# Vintage Carbon Kanji



## jedy617 (Dec 19, 2021)

Hey guys just curious on kanji for my kagekiyo vintage carbon. I believe front is gesshin kagekiyo (not positive though) and no idea on back. Any help is appreciated!


----------



## Hz_zzzzzz (Dec 21, 2021)

It’s Togo Steel on the back. You’re right about the kanjis on the front.


----------



## jedy617 (Dec 21, 2021)

Hz_zzzzzz said:


> It’s Togo Steel on the back. You’re right about the kanjis on the front.


Interesting they actually put Togo on it. Cool! Thanks for helping out in this and the FM


----------



## Hz_zzzzzz (Dec 21, 2021)

This knife must be rare. Didn’t know it exists. Nice find!


----------



## jedy617 (Dec 21, 2021)

Hz_zzzzzz said:


> This knife must be rare. Didn’t know it exists. Nice find!
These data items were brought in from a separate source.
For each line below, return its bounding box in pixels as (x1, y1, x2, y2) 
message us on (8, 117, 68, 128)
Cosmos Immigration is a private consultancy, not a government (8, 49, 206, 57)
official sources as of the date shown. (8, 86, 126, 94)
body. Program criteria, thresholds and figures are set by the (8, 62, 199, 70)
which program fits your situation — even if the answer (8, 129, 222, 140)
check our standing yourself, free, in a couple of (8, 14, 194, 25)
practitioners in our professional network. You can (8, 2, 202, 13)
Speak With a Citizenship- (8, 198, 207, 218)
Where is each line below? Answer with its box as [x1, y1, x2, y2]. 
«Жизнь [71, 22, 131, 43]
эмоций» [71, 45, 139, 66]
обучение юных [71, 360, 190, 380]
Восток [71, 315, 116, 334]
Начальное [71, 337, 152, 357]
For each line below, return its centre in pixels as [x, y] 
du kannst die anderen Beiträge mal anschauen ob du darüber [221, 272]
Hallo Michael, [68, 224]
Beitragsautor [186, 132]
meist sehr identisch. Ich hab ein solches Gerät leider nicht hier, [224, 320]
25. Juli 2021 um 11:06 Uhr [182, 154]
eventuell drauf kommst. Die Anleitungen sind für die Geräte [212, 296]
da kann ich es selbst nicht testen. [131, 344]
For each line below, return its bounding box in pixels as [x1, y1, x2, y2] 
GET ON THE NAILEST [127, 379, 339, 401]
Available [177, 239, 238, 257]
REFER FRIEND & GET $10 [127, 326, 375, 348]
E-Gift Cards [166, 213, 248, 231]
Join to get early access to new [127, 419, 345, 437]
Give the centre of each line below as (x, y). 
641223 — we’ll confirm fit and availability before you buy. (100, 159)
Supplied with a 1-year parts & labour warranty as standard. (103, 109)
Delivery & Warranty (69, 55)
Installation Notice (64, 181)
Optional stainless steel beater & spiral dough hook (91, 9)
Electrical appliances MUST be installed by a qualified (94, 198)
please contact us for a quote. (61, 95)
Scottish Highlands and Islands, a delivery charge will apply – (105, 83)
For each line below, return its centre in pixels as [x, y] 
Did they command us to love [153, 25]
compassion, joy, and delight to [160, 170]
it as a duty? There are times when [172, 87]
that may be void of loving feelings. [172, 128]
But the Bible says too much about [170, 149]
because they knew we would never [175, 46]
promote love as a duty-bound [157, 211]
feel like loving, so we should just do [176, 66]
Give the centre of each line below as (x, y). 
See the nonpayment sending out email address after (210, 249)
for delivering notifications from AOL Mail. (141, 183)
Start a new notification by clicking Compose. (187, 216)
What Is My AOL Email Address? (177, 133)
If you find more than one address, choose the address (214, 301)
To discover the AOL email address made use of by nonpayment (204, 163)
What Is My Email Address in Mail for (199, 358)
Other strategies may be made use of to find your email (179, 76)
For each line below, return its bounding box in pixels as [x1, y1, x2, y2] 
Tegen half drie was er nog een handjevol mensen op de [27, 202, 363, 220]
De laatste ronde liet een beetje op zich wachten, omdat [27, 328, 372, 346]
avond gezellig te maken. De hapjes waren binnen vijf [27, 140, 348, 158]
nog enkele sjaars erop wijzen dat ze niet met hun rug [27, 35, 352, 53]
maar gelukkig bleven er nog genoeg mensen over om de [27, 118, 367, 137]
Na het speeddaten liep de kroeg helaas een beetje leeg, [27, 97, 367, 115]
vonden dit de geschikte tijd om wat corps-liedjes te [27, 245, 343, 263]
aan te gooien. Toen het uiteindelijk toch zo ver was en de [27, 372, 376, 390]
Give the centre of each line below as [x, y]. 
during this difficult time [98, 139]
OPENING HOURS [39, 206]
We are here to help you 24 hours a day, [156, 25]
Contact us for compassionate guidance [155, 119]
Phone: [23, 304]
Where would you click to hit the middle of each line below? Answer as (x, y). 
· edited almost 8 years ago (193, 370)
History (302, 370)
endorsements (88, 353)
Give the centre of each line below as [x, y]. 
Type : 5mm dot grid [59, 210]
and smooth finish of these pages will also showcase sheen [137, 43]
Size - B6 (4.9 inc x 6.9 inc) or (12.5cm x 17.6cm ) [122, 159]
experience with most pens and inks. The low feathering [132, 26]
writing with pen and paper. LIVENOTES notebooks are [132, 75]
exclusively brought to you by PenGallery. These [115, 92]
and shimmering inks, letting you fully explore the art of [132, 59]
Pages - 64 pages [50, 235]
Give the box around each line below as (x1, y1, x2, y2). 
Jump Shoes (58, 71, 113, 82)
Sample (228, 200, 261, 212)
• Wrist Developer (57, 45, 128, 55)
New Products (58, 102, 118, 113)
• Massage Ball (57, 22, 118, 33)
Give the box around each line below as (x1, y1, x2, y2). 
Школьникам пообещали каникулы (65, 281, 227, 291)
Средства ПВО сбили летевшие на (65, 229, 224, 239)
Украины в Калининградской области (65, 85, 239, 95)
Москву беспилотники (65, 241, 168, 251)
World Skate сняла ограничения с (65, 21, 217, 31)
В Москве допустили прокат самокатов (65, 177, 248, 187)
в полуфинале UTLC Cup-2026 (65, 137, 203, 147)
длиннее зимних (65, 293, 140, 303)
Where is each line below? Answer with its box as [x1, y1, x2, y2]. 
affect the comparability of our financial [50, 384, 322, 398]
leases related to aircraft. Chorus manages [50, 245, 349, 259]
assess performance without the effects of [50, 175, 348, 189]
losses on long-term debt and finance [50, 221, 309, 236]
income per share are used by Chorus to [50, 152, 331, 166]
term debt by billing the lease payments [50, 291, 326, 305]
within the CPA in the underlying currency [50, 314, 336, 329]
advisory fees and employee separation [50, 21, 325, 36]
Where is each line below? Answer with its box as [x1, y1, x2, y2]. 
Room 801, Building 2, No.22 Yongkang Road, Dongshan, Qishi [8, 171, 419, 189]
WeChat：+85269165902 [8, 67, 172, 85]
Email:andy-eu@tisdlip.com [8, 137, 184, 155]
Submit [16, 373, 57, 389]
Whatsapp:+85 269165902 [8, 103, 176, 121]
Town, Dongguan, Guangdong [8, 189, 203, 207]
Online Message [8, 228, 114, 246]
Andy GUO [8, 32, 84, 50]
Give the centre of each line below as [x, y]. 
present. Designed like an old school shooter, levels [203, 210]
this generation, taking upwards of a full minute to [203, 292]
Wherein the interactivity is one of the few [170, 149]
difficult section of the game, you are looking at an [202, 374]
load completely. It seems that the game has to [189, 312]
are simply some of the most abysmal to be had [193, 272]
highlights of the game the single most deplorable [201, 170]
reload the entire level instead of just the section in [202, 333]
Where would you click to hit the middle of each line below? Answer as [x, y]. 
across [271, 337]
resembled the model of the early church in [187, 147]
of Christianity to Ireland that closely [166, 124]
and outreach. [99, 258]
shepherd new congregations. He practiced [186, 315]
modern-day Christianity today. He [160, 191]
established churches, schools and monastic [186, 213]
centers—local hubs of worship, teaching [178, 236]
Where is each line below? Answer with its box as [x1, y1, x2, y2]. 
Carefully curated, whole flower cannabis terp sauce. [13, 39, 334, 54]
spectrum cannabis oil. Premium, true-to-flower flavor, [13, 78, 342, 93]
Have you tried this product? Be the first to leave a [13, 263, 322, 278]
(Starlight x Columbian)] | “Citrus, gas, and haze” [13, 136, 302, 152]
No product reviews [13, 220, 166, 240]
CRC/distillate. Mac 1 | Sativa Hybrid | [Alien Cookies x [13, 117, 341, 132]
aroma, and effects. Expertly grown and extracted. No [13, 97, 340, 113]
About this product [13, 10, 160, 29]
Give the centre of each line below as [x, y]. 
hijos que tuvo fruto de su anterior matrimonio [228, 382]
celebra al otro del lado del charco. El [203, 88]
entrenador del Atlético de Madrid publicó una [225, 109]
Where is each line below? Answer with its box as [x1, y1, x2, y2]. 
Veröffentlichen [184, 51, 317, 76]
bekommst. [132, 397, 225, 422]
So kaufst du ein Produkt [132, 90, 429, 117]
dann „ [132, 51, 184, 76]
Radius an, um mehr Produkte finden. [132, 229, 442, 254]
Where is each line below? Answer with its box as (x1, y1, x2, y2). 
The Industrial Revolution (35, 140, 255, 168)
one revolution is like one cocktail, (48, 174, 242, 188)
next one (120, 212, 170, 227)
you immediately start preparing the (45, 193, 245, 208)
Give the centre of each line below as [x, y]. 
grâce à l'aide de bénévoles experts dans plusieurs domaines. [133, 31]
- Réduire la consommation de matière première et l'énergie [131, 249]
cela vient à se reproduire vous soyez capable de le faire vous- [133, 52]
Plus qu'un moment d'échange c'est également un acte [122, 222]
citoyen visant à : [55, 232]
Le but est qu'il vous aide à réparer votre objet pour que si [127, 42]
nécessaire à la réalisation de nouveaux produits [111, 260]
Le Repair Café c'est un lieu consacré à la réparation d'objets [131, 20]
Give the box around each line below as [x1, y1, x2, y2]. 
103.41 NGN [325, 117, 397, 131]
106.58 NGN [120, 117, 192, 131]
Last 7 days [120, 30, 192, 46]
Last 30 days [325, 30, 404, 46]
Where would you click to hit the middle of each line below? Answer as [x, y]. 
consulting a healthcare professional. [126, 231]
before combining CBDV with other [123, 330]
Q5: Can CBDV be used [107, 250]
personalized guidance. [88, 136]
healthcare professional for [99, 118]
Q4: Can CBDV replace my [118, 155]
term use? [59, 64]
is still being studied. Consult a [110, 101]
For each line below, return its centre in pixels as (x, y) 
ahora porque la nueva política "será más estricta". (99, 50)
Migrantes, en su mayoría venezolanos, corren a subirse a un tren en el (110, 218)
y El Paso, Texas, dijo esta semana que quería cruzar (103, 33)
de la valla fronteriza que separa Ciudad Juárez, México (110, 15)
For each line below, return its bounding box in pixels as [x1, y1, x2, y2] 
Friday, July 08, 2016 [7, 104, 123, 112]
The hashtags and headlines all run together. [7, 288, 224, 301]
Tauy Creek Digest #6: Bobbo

It was dropped on japanese knife imports along with a hinoura dama like 2 weeks ago? Jon posted it on his Instagram and they only had one. I'm guessing most people were gunning for the hinoura and I got lucky! Curious if it's morihiro sharpened since I know he's heavily involved with kagekiyo, however they wouldn't tell me


----------



## jedy617 (Dec 21, 2021)




----------



## Moooza (Dec 21, 2021)

Interesting, they say togo steel but not togo reigo? There are many grades of togo right?


----------



## jedy617 (Dec 21, 2021)

Moooza said:


> Interesting, they say togo steel but not togo reigo? There are many grades of togo right?


on the product description page it says togo reigo, but I believe at this point unless lab tested it's very difficult to actually know, similarly on the konosuke vintage carbons they dont call it togo reigo, just vintage swedish steel


----------